Le Sénégal retenait son souffle jeudi matin, dans l’attente de l’annonce, imminente, des résultats provisoires du premier tour de la présidentielle qui a mis au prise le président sortant Macky Sall, dont le camp revendique la victoire, et quatre opposants toujours déterminés à le contraindre à un second tour à l’issue indécise.

Les « résultats officiels provisoires » du scrutin du 24 février, qui doivent être dévoilés à 11H00 (GMT et locales) par le président de la Commission nationale de recensement des votes (CNRV), le magistrat Demba Kandji, vont mettre « fin à la guerre des chiffres », estime Sud Quotidien, qui comme l’ensemble de la presse sénégalaise a les yeux rivés sur le Palais de justice de Dakar.

C’est dans ce bâtiment moderne, placé sous haute surveillance, que cette institution a examiné depuis mardi les procès-verbaux transmis par les commissions électorales décentralisées, réparties dans les 45 départements du pays, ainsi que les votes des Sénégalais de l’étranger.

Son verdict est susceptible de recours devant le Conseil constitutionnel, seul habilité à proclamer les résultats définitifs.

Dénonçant des « irrégularité », le Pastef-les Patriotes, la formation d’un des candidats les plus en vue, Ousmane Sonko, a appelé dans un communiqué à la « vigilance absolue » et à refuser tout « forcing » de la majorité pour déclarer vainqueur le président sortant, responsable selon elle d’un « recul démocratique ».

Les résultats égrenés par les médias sénégalais, qui ont collecté les données des procès-verbaux affichés devant chaque tribunal départemental, ont conforté l’optimisme du camp présidentiel, qui dès dimanche soir avait revendiqué la victoire au premier tour de Macky Sall par la voix du Premier ministre Mahammed Boun Abdallah Dionne.

– Risque politique –

L’annonce du chef du gouvernement avait provoqué la colère d’Ousmane Sonko, arrivé troisième selon la presse, et de l’ancien Premier ministre Idrissa Seck, deuxième, qui estiment au contraire un second tour « inévitable ».
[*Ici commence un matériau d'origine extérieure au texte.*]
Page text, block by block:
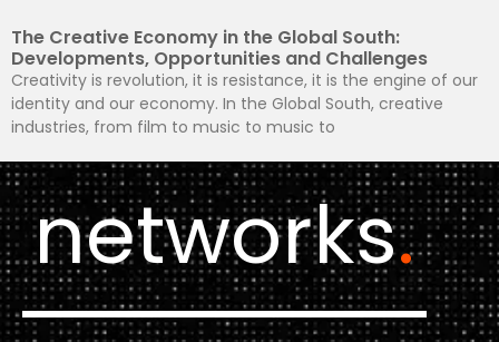
The Creative Economy in the Global South:
Developments, Opportunities and Challenges
Creativity is revolution, it is resistance, it is the engine of our
identity and our economy. In the Global South, creative
industries, from film to music to music to
networks.
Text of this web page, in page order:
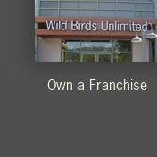
Own a Franchise
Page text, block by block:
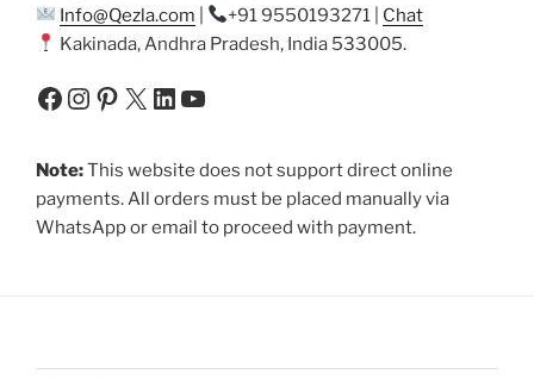
Info@Qezla.com
+91 9550193271 | Chat
Kakinada, Andhra Pradesh, India 533005.
Facebook
Instagram
Pinterest
X LinkedIn
YouTube
Note:This website does not support direct online
payments. All orders must be placed manually via
WhatsApp or email to proceed with payment.
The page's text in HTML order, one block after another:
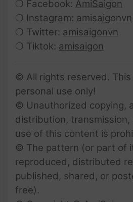
❍ Facebook: AmiSaigon
❍ Instagram: amisaigonvn
❍ Twitter: amisaigonvn
❍ Tiktok: amisaigon
© All rights reserved.
personal use only!
© Unauthorized copying,
distribution, transmission,
use of this content is
© The pattern (or part of
reproduced, distributed
published, shared, or
free).

Ces « déclarations contradictoires » des deux camps étaient « de nature à générer des tensions », a regretté mardi la cheffe de la Mission d’observation électorale de l’Union européenne, Elena Valenciano, même si très peu d’incidents ont été relevés depuis dimanche.

Sur le plan politique, une seconde manche, dans un mois, pourrait s’avérer périlleuse pour le président sortant, qui a reconnu en décembre que l’opposition ferait dans ce cas certainement bloc contre lui. Macky Sall connaît d’autant mieux les risques que ce scénario lui avait permis en 2012, en tant que chef de file de l’opposition, de battre au second tour son prédécesseur, Abdoulaye Wade, qui avait viré en tête au premier.

– Concert de casseroles –

« Que chacun se prépare à dire non à cette forfaiture », a lancé à la veille de l’annonce des résultats une responsable d’une coalition de femmes de l’opposition, Nafissatou Wade, avant d’organiser un concert de casseroles devant le siège de campagne d’Idrissa Seck avec quelques dizaines de militantes.

Celles-ci ont été dispersées à coup de gaz lacrymogène par un important dispositif policier, qui a procédé à des interpellations, selon un correspondant de l’AFP.

S’il est réélu, Macky Sall entend poursuivre la mise en oeuvre de son « Plan Sénégal émergent », lancé en 2014, dont la première phase s’est principalement traduite par de grands travaux, notamment l’édification de la ville nouvelle de Diamniadio, à 32 km de Dakar, l’ouverture d’un nouvel aéroport international ou encore la construction d’un train express régional dont la mise en service est attendue dans les prochains mois.

L’opposition a dénoncé avant le vote l’invalidation des candidatures de Karim Wade, fils et ancien ministre du président Abdoulaye Wade (2000-2012), et de Khalifa Sall, maire déchu de Dakar, tous deux frappés par des condamnations judiciaires. Elle a aussi critiqué l’instauration d’un nouveau système de parrainages qui a éliminé 20 des 27 prétendants.

La participation a dépassé les 66%, selon une source proche du ministère de l’Intérieur.